Many of my keen insights and good ideas come in the middle of the night. While their timing is unfortunate, it is fortunate that I still have insights and ideas even with suffering from Parkinson’s Disease (PD) for nearly eleven years.
I’m still dancing around one of the many D words related to PD: dyskinesia. Dyskinesia is a relatively new experience for me, occurring since Deep Brain Stimulation surgery in May of 2005. Dyskinesia represents the worst features of the side effects of the medication, Sinemet. Dyskinesia is disgusting, degrading and demeaning.
I first observed dyskinesia a couple of days after my diagnosis at a support group for young onsetters with PD. I was traumatized to watch the flailing of their arms and legs and head-rolling movements. Sadly, I never returned to give or get support. I was a PD support group snob. I didn’t want to associate with those shaky folks, but then I became one of them.

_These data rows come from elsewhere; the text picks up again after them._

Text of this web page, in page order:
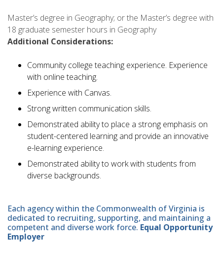
Master’s degree in Geography; or the Master’s degree with
18 graduate semester hours in Geography
Additional Considerations:
Community college teaching experience. Experience
with online teaching.
Experience with Canvas.
Strong written communication skills.
Demonstrated ability to place a strong emphasis on
student-centered learning and provide an innovative
e-learning experience.
Demonstrated ability to work with students from
diverse backgrounds.
Each agency within the Commonwealth of Virginia is
dedicated to recruiting, supporting, and maintaining a
competent and diverse work force. Equal Opportunity
Employer
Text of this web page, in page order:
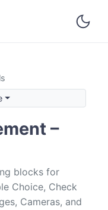
–
blocks for
Choice, Check
Cameras, and
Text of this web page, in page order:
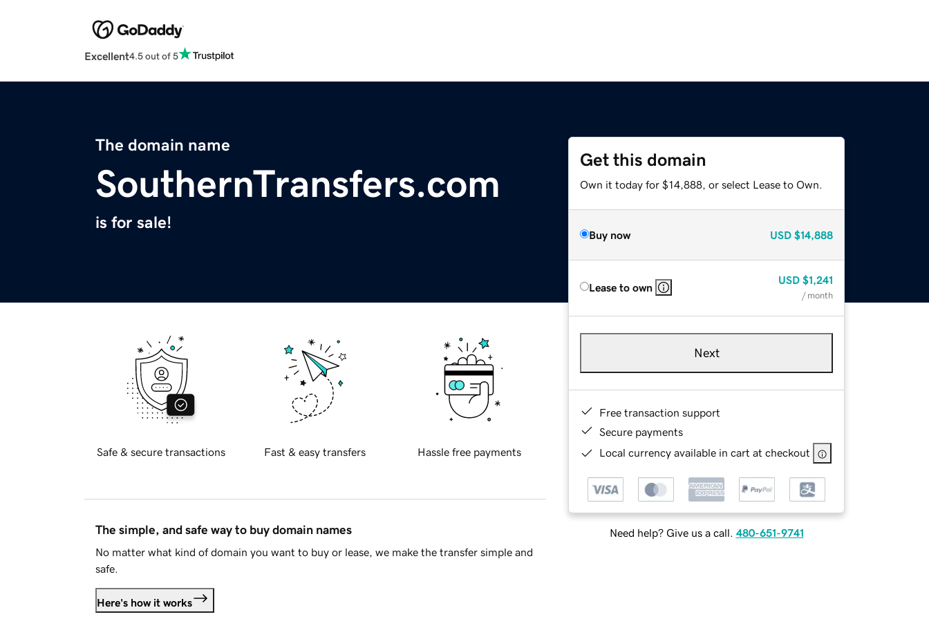
Excellent4.5 out of 5
The domain name
SouthernTransfers.com
is for sale!
Get this domain
Own it today for $14,888, or select Lease to Own.
Buy now USD $14,888
Lease to own
USD $1,241
/ month
Next
Free transaction support
Secure payments
Local currency available in cart at checkout
Need help? Give us a call. 480-651-9741
Safe & secure transactions Fast & easy transfers Hassle free payments
The simple, and safe way to buy domain names
No matter what kind of domain you want to buy or lease, we make the transfer simple and
safe.
Here's how it works
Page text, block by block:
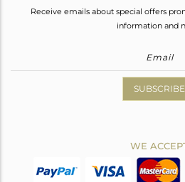
Receive emails about special offers
information and
SUBSCRIBE
WE
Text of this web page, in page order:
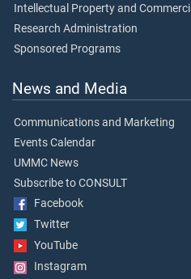
Intellectual Property and
Research Administration
Sponsored Programs
News and Media
Communications and Marketing
Events Calendar
UMMC News
Subscribe to CONSULT
Facebook
Twitter
YouTube
Instagram
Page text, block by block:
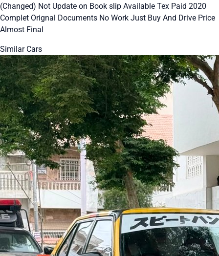
(Changed) Not Update on Book slip Available Tex Paid 2020
Complet Orignal Documents No Work Just Buy And Drive Price
Almost Final
Similar Cars

I was haunted by images of Michael J. Fox and dyskinesia, and then by new PD friends suffering from it, and finally dyskinesia got a grip on me.
I was blessed by an Ah-Ha Moment in the middle of last night. The message revealed was that although I may think that PD and dyskinesia are disgusting, degrading and demeaning, the people living with PD are inspiring, courageous and determined. This light bulb of awareness made me realize that I needed to separate my feelings about PD and its symptoms from my feelings about myself and others living with PD. I thanked God for this moment of inspiration.
PS When I asked Mike, my accordion teacher, if he was freaked out by my episode of dyskinesia at my previous accordion lesson, he said, “No, I thought it was just part of the disease.” I was relieved. It was not good to freak out the accordion teacher.